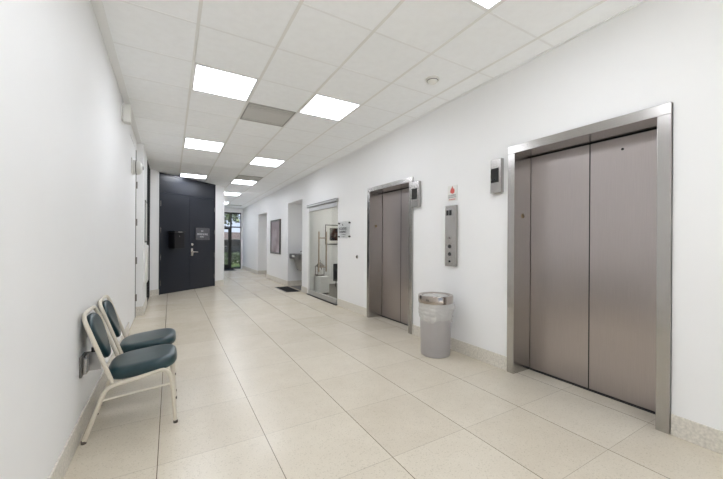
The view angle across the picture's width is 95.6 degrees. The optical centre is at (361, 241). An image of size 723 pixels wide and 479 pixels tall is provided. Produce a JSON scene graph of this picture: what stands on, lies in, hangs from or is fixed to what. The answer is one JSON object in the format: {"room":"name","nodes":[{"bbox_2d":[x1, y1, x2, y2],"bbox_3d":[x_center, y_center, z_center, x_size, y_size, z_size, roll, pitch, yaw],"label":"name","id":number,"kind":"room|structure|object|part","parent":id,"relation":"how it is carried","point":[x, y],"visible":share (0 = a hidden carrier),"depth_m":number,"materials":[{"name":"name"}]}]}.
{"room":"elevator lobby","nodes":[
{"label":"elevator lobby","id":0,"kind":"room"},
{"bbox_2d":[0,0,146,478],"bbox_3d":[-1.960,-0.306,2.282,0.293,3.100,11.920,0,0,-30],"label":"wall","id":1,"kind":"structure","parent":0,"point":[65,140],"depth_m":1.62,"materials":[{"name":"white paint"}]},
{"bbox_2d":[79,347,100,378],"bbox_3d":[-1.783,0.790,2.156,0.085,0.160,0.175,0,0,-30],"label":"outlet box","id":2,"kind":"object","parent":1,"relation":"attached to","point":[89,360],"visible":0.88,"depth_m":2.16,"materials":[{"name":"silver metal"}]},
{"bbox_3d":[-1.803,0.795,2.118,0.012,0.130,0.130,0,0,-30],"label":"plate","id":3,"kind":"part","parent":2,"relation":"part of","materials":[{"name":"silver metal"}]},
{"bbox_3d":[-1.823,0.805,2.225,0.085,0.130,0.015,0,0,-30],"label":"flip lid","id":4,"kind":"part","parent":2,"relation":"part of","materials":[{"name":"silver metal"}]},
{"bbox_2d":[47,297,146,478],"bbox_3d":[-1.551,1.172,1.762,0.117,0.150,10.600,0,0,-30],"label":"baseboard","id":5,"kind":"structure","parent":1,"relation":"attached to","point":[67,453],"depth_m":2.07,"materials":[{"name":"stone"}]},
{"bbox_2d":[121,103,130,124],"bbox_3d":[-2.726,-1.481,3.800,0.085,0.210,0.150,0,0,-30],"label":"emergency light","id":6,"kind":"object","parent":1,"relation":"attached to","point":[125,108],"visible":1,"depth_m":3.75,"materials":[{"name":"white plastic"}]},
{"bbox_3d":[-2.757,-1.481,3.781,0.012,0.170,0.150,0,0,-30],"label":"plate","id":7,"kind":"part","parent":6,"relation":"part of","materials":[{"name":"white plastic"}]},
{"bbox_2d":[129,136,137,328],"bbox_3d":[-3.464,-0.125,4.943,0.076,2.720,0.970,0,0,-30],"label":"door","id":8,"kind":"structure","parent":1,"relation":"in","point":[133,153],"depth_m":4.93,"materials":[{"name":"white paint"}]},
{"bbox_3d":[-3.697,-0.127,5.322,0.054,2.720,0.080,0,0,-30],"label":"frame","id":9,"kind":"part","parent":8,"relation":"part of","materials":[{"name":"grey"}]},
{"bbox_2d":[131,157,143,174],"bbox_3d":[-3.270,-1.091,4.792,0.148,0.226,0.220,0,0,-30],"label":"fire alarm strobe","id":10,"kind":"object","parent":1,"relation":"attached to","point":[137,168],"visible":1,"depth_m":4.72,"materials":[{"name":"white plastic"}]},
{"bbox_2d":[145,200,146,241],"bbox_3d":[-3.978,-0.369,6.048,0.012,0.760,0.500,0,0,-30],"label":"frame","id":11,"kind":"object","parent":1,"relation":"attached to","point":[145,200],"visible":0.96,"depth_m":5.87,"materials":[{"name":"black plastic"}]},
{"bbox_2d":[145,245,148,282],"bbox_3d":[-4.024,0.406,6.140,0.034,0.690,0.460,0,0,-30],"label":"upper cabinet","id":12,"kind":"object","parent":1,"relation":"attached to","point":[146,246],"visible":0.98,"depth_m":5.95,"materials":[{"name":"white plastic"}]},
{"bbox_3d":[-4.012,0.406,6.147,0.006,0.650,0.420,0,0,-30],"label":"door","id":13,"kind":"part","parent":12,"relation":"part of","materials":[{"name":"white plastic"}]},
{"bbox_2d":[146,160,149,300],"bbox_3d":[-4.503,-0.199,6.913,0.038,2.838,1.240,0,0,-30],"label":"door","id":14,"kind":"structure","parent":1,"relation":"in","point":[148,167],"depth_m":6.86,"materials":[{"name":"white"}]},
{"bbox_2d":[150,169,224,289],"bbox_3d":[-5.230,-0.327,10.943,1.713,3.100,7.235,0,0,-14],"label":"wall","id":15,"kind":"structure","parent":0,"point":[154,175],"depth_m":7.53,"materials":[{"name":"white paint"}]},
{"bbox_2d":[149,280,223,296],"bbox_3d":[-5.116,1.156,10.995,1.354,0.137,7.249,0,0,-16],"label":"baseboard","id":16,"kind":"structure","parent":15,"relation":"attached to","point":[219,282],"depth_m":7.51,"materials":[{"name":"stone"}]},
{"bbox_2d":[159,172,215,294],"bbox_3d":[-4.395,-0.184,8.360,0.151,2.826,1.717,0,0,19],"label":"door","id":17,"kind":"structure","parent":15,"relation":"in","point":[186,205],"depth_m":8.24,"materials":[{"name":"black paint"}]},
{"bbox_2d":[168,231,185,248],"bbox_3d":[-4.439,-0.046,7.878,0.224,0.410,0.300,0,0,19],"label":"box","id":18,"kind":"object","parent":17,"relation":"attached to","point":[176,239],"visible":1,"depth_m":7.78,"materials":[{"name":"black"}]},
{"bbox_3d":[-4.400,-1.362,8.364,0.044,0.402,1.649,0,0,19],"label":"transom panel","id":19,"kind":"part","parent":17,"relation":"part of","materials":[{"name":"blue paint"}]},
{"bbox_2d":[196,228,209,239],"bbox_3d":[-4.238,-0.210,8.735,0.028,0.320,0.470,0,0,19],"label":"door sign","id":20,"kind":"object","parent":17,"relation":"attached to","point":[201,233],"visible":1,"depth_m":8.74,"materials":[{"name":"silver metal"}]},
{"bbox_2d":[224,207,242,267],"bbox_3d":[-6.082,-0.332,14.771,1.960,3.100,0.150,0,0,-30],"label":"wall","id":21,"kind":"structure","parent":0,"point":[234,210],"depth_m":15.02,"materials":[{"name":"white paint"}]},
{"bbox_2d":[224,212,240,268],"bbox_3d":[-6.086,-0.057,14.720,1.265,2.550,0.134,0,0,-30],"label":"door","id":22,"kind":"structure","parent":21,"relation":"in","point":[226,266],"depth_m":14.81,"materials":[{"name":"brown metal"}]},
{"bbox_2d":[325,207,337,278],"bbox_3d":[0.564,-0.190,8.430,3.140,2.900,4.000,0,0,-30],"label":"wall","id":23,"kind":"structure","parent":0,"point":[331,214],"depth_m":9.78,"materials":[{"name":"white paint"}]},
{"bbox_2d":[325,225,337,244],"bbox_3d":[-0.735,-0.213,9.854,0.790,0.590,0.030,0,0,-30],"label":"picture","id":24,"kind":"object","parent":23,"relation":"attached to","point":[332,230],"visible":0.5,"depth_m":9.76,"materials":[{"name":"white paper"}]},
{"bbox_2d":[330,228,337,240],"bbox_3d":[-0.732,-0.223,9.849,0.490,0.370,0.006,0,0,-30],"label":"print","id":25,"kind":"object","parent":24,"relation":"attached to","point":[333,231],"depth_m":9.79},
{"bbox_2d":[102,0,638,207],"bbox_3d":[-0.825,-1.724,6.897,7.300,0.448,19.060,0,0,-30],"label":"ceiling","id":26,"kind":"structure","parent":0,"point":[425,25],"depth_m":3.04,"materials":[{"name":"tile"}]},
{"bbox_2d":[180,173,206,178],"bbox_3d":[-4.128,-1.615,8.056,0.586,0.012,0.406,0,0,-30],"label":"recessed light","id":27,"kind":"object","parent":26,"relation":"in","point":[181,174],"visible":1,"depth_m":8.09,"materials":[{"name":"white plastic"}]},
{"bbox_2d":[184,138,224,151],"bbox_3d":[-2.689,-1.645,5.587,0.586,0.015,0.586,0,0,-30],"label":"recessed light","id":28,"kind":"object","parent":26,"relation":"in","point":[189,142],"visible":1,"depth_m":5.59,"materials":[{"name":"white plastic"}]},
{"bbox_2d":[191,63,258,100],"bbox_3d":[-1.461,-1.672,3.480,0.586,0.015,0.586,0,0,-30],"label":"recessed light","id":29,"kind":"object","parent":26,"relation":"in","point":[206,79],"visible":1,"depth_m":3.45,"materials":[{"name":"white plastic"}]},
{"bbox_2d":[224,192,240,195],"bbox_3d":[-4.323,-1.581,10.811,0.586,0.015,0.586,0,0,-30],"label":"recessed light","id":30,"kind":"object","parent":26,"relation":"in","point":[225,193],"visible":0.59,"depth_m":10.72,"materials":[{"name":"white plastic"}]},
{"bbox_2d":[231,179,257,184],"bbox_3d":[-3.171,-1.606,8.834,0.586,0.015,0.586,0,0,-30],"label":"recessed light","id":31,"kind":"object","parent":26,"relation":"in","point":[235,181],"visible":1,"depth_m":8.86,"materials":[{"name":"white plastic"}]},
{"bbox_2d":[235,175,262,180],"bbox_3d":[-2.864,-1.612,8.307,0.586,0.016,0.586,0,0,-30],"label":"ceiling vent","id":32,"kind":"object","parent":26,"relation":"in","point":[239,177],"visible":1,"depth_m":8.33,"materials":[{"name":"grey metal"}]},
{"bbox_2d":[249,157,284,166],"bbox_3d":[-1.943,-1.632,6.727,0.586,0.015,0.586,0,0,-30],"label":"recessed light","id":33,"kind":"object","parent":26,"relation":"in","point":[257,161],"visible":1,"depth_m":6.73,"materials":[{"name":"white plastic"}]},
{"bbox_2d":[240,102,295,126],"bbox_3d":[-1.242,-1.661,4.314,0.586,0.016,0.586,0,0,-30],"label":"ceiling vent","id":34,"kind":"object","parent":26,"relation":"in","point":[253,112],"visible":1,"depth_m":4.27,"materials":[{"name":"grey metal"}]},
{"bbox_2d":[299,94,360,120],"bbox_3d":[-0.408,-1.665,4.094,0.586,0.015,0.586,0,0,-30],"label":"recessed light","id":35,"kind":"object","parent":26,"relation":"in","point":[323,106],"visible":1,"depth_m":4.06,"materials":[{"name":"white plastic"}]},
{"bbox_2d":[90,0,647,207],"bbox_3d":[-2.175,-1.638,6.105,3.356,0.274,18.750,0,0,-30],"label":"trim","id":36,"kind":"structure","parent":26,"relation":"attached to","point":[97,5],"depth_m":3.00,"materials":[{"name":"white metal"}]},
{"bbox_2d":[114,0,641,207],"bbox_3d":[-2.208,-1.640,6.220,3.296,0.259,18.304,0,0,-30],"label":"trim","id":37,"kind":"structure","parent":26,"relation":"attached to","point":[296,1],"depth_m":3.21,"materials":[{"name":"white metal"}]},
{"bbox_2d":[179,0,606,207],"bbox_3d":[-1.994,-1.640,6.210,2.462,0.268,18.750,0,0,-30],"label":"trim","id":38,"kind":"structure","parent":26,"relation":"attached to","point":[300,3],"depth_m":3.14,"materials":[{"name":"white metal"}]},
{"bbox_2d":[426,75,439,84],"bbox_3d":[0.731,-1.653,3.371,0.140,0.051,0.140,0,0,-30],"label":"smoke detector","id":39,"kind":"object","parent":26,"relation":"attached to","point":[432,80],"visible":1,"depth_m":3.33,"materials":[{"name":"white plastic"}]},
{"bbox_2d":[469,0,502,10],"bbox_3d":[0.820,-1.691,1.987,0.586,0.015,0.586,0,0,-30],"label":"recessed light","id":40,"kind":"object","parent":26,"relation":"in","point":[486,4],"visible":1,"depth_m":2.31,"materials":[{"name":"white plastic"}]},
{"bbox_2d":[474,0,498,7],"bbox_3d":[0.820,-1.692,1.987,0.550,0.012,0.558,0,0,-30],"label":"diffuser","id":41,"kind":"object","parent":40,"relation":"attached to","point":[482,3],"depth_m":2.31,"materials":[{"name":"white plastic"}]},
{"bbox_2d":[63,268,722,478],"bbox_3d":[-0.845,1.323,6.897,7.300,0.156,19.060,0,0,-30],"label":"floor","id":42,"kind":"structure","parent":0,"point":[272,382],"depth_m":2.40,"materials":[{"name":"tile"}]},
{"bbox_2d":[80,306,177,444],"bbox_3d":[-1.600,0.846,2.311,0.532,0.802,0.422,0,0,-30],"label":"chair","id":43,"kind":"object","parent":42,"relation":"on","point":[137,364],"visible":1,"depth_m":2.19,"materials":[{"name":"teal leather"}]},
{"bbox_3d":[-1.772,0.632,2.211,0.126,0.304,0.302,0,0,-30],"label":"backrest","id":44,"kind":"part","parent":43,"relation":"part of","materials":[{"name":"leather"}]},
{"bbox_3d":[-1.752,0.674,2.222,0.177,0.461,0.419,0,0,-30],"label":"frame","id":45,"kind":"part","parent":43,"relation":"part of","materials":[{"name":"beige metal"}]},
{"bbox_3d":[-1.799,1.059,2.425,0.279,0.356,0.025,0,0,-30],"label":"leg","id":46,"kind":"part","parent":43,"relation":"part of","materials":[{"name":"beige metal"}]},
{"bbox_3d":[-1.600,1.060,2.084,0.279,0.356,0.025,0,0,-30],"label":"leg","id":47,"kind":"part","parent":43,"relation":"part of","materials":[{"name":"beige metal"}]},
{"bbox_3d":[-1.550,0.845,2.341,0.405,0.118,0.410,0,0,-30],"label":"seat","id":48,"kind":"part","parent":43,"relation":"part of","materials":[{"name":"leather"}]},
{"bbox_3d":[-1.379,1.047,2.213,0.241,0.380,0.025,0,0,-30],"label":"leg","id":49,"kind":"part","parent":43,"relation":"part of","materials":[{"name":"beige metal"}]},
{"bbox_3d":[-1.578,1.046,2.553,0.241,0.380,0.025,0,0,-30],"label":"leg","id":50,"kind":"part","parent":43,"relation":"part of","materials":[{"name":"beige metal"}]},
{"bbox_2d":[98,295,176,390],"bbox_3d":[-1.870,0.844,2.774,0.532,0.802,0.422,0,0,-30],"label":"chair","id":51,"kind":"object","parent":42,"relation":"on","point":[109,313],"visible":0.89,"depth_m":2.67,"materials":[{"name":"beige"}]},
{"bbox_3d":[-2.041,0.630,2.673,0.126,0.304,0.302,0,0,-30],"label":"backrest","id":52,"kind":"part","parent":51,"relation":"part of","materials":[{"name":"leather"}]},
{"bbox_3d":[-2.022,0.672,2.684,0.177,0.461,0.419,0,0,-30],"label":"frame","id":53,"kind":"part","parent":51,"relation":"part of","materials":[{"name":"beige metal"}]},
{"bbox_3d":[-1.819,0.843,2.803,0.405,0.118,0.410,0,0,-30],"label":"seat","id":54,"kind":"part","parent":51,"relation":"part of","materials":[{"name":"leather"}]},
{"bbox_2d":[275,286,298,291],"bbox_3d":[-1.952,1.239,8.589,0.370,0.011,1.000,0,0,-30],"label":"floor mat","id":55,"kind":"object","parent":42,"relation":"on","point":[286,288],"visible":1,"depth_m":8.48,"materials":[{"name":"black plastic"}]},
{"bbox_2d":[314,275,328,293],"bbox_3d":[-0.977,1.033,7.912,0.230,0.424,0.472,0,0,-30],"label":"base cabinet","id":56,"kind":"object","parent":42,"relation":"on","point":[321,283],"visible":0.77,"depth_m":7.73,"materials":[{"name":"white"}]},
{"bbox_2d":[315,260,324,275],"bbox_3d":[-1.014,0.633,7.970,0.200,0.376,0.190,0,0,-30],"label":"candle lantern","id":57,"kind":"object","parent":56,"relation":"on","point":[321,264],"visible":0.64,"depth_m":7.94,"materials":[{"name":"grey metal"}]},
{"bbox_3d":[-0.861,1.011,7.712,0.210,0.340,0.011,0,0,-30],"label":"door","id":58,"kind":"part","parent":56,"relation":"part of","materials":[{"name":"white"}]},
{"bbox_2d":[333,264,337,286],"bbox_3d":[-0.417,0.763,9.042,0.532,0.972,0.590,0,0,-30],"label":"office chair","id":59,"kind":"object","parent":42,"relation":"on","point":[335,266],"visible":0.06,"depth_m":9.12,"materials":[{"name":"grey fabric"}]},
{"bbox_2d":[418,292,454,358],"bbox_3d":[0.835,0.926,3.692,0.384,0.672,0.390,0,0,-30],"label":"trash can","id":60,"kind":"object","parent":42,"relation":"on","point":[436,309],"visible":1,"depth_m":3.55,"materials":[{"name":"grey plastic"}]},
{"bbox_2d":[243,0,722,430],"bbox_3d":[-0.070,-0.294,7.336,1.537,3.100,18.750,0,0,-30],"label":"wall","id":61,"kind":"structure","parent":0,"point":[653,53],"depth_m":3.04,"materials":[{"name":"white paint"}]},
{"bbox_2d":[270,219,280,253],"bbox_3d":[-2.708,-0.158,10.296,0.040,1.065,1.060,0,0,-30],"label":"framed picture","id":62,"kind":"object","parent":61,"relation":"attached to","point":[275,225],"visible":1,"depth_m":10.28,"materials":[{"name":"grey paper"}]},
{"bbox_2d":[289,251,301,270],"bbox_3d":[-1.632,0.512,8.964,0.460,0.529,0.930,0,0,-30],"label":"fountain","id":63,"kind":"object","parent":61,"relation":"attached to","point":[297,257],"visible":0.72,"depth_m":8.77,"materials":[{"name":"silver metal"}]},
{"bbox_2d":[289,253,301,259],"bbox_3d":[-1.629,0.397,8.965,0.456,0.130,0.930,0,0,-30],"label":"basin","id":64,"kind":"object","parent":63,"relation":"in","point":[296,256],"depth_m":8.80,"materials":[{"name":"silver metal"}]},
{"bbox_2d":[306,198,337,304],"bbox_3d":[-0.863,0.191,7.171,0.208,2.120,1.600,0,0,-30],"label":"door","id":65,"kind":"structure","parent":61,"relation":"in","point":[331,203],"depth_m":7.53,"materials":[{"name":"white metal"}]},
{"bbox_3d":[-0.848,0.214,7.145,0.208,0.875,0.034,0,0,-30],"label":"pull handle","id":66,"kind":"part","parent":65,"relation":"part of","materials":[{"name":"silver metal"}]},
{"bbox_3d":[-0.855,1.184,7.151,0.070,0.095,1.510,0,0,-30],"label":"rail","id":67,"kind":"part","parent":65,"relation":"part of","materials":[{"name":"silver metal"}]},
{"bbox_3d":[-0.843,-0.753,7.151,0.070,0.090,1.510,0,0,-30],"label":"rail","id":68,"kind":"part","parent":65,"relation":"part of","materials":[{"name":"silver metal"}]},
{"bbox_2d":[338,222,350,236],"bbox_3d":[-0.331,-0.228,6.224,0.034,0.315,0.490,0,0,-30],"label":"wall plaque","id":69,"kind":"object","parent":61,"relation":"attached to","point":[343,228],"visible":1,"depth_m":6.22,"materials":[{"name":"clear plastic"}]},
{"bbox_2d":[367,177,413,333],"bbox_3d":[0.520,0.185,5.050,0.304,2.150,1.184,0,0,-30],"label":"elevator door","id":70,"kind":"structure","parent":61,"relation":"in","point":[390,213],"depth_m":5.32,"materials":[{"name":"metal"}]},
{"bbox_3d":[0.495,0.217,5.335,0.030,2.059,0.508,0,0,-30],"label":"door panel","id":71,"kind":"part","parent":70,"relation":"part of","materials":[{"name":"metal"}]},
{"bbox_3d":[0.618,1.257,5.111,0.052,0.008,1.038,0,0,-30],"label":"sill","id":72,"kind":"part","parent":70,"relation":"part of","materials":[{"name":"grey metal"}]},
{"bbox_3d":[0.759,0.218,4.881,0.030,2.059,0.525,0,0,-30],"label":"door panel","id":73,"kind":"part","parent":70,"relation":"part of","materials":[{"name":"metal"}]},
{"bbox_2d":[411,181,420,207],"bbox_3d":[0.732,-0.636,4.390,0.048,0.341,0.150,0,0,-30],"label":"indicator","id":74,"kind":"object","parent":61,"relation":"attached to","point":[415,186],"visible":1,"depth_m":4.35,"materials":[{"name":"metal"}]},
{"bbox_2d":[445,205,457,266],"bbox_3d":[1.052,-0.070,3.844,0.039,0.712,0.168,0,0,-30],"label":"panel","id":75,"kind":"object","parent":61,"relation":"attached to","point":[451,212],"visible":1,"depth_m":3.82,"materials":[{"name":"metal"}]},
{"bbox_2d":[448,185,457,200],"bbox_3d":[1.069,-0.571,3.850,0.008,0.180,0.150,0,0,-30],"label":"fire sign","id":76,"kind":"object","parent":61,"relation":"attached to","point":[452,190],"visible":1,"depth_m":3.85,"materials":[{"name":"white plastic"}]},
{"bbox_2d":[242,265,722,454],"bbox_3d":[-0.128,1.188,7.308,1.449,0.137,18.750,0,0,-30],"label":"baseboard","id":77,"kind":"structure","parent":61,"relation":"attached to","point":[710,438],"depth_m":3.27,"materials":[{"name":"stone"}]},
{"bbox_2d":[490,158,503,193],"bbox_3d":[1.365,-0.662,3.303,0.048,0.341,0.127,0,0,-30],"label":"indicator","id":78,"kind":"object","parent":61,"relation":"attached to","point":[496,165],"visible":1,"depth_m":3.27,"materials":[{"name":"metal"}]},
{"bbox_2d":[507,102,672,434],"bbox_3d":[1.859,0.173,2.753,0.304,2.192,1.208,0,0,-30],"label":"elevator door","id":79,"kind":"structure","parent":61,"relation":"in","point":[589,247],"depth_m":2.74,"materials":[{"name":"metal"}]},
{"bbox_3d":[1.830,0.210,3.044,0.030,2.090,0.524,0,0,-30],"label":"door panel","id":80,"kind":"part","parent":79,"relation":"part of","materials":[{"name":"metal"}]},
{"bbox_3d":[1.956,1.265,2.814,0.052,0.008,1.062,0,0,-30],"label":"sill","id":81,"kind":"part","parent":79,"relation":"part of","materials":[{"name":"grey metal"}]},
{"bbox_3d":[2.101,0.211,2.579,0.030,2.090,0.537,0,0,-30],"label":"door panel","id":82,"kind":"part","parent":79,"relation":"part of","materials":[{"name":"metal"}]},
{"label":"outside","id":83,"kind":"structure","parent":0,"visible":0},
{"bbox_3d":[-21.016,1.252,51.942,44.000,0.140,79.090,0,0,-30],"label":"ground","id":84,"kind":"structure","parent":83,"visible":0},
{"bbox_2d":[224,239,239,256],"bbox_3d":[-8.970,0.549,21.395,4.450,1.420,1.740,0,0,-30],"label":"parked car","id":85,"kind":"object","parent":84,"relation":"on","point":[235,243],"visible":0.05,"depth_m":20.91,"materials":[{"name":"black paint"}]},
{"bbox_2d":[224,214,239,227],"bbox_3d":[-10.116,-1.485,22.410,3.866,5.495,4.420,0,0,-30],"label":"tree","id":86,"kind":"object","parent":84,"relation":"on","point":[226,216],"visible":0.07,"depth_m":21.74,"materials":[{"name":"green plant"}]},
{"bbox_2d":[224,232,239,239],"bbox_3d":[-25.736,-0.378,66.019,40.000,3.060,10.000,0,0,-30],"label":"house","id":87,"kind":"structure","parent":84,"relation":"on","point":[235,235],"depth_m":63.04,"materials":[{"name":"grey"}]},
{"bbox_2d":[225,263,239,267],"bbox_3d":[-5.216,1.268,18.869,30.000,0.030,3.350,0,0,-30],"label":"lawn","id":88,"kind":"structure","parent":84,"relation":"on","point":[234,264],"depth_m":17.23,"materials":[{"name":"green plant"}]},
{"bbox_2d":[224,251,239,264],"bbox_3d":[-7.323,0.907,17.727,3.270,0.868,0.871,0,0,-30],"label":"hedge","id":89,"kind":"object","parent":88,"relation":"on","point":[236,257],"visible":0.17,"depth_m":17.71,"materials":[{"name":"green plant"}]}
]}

▶ **Task to complete**: Copy out each line of the data in which the word "elevator" appears.

▶ **Written solution**:
{"room":"elevator lobby","nodes":[
{"label":"elevator lobby","id":0,"kind":"room"},
{"bbox_2d":[367,177,413,333],"bbox_3d":[0.520,0.185,5.050,0.304,2.150,1.184,0,0,-30],"label":"elevator door","id":70,"kind":"structure","parent":61,"relation":"in","point":[390,213],"depth_m":5.32,"materials":[{"name":"metal"}]},
{"bbox_2d":[507,102,672,434],"bbox_3d":[1.859,0.173,2.753,0.304,2.192,1.208,0,0,-30],"label":"elevator door","id":79,"kind":"structure","parent":61,"relation":"in","point":[589,247],"depth_m":2.74,"materials":[{"name":"metal"}]},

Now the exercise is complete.